Obwohl die Stuckarbeiten und Fresken noch nicht fertig gestellt waren, wurde die Kirche schon genutzt, die Kirchweihe erfolgte jedoch erst 1733 durch den Weihbischof zu Konstanz von Syrgenstein.
Erst mit der Aufklärung nahm das Wallfahrtswesen seine Wende . 1803 wurde das Kloster Schussenried geschlossen. 1865 wurde die Kirche in eine Pfarrkirche umgewandelt und heute noch als solche, wie auch für Kirchenkonzerte genutzt.
Schon architektonisch handelt es sich um einen ungewöhnlichen Bau, der zwar einerseits durch Scheingiebel den Eindruck vermittelt, dass es sich um einen kreuzförmigen Bau handele, von innen wird jedoch der Eindruck vermittelt, als handele es sich um einen Zentralbau.
Das von außen rechteckige Kirchenschiff besitzt im Inneren einen ovalen Grundriss.
Es ließe sich sicherlich noch einiges Interessantes zur Architektur darlegen, würde jedoch hier den Rahmen sprengen. Man muss diesen außergewöhnlichen Kirchenraum einfach auf sich wirken lassen.
Über dem Westportal thront der Glockenturm mit der typischen Zwiebelhaube. Hier befindet sich auch auf einer Empore die Orgel.
Dem Turm gegenüber in der ovalen Apsis steht der monumentale Hochaltar.
Seitenaltäre, eine Kanzel, ein Taufbecken sowie die Kirchenbänke und Beichtstühle schmücken den Kirchenraum ebenso wie die verspielten Stuckarbeiten im Stil des Rokoko.
Am meisten beeindruckt hat mich wohl das Deckengemälde des Hauptschiffes, welches mich an Tiepolos Deckengemälde im Treppenhaus der Würzburger Residenz erinnert. Ich konnte meinen Blick kaum von dem in warmem Licht beleuchteten Fresko abwenden.
Es war jedoch nicht Tiepolo, der hierfür verdingt wurde, sondern Johann Baptist Zimmermann, dessen jüngerer Bruder
Domenikus Zimmermann die filigranen Stuckarbeiten ausführte, welche der Kirche ihre unnachahmliche Handschrift verleihen.

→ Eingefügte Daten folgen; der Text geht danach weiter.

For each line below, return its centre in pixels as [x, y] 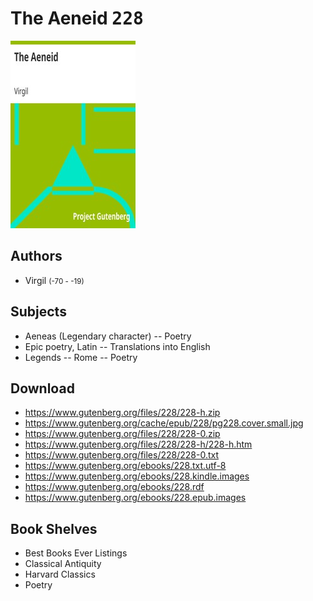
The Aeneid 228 [77, 18]
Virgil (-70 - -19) [54, 280]
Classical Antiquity [63, 564]
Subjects [38, 312]
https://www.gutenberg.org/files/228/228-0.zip [122, 434]
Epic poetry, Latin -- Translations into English [117, 346]
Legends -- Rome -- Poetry [81, 357]
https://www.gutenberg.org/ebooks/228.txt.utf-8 [125, 466]
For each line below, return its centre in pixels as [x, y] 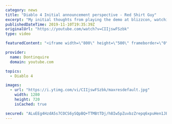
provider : [16, 52]
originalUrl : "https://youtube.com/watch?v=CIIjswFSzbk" [67, 29]
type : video [18, 34]
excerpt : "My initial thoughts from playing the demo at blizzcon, [79, 19]
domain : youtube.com [32, 62]
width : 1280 [27, 95]
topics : [14, 71]
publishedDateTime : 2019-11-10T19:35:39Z [50, 24]
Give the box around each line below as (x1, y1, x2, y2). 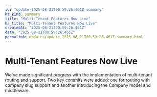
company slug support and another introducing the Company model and (5, 82, 151, 88)
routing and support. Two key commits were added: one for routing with (5, 77, 150, 83)
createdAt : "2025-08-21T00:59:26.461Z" (5, 25, 87, 30)
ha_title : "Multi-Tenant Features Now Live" (5, 21, 97, 26)
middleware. (5, 87, 30, 93)
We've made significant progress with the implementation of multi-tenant (5, 72, 153, 77)
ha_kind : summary (5, 12, 41, 17)
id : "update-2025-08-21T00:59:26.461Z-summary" (5, 7, 104, 12)
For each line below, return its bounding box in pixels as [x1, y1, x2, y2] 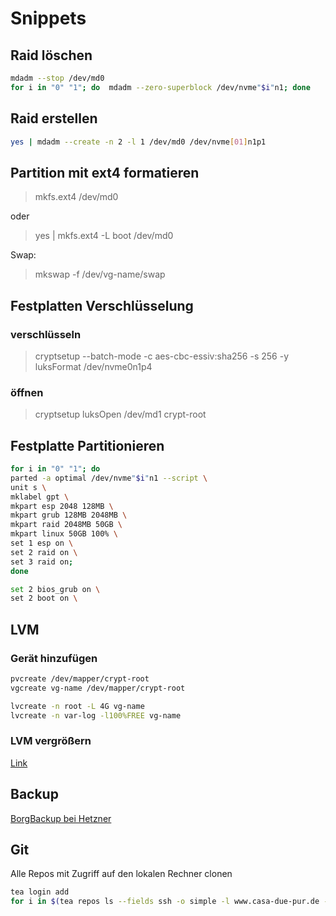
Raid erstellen [10, 110, 98, 127]
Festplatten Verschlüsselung [10, 297, 194, 314]
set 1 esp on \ [10, 538, 74, 549]
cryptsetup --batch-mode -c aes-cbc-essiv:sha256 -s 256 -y [34, 350, 290, 362]
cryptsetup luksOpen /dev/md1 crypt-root [34, 408, 207, 421]
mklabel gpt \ [10, 492, 70, 502]
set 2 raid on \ [10, 547, 78, 557]
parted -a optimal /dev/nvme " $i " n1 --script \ [10, 473, 208, 483]
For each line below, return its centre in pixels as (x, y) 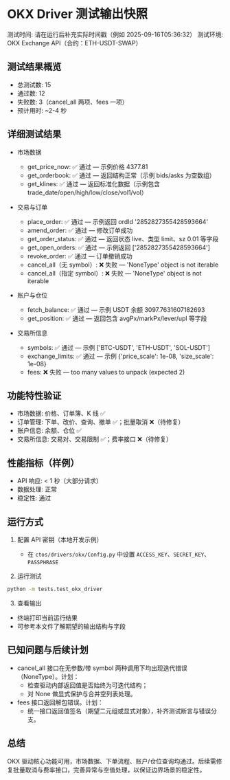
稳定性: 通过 (34, 498)
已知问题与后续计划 (48, 650)
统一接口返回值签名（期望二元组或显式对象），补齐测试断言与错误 (119, 711)
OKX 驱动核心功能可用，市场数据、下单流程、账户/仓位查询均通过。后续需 (112, 761)
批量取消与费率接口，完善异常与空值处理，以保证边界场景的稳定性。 (109, 770)
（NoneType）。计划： (48, 676)
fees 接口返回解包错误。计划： (60, 702)
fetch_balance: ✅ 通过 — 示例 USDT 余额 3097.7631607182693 (116, 309)

Sehr beeindruckt verließ ich nach geraumer Zeit den Kirchenbau und hatte noch lange Zeit auf der Heimfahrt die Eindrücke vor dem inneren Auge.
Natürlich habe ich den Fotoapparat wieder dabei gehabt und so kann ich Euch die wunderschöne Kirche auch von innen zeigen.[verkleinern]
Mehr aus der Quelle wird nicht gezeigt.